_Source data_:
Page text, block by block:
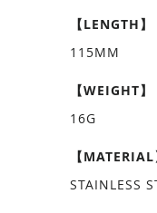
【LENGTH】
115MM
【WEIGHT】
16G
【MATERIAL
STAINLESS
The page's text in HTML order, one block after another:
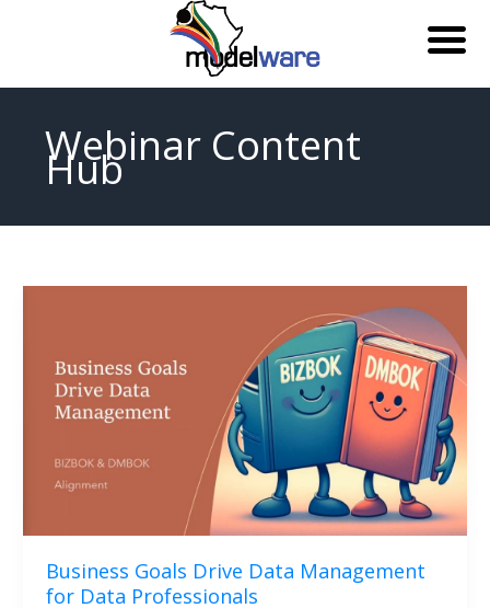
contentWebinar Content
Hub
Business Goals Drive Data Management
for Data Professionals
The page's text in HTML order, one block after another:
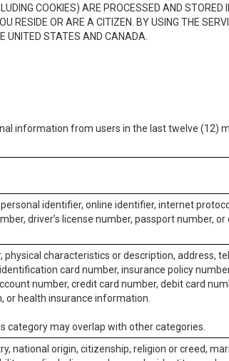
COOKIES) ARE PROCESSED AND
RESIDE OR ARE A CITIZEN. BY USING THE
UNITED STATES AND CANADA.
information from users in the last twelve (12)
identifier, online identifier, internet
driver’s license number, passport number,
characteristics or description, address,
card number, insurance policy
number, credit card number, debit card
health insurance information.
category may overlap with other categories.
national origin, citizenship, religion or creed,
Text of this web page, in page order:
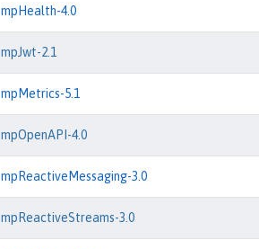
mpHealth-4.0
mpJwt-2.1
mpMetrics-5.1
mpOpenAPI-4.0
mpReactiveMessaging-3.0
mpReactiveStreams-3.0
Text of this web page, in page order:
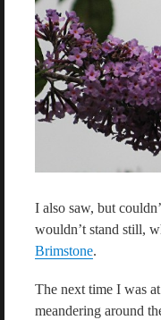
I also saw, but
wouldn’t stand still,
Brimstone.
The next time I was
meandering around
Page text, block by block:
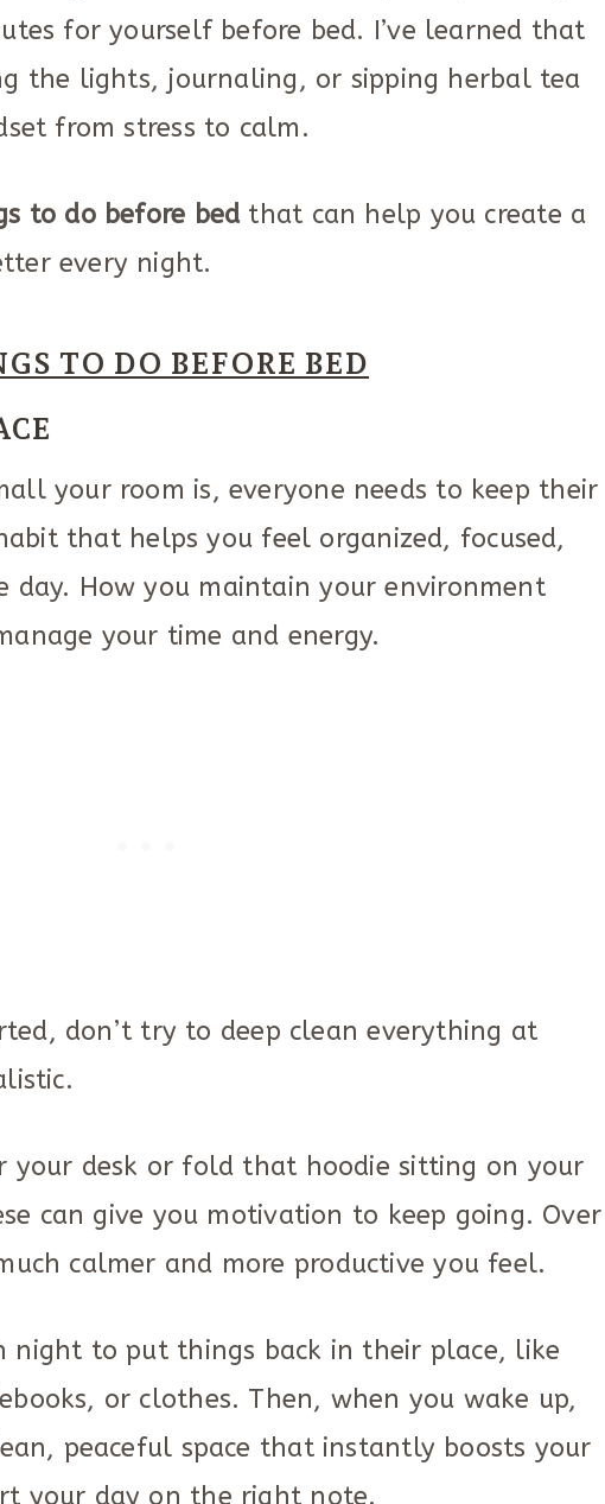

_Task description_: Retype every entry above exactly, leaving out the pictures.

_Solution below_:
Page text, block by block:
【LENGTH】
115MM
【WEIGHT】
16G
【MATERIAL
STAINLESS
The page's text in HTML order, one block after another:
contentWebinar Content
Hub
Business Goals Drive Data Management
for Data Professionals
The page's text in HTML order, one block after another:
COOKIES) ARE PROCESSED AND
RESIDE OR ARE A CITIZEN. BY USING THE
UNITED STATES AND CANADA.
information from users in the last twelve (12)
identifier, online identifier, internet
driver’s license number, passport number,
characteristics or description, address,
card number, insurance policy
number, credit card number, debit card
health insurance information.
category may overlap with other categories.
national origin, citizenship, religion or creed,
Text of this web page, in page order:
mpHealth-4.0
mpJwt-2.1
mpMetrics-5.1
mpOpenAPI-4.0
mpReactiveMessaging-3.0
mpReactiveStreams-3.0
Text of this web page, in page order:
I also saw, but
wouldn’t stand still,
Brimstone.
The next time I was
meandering around
Page text, block by block:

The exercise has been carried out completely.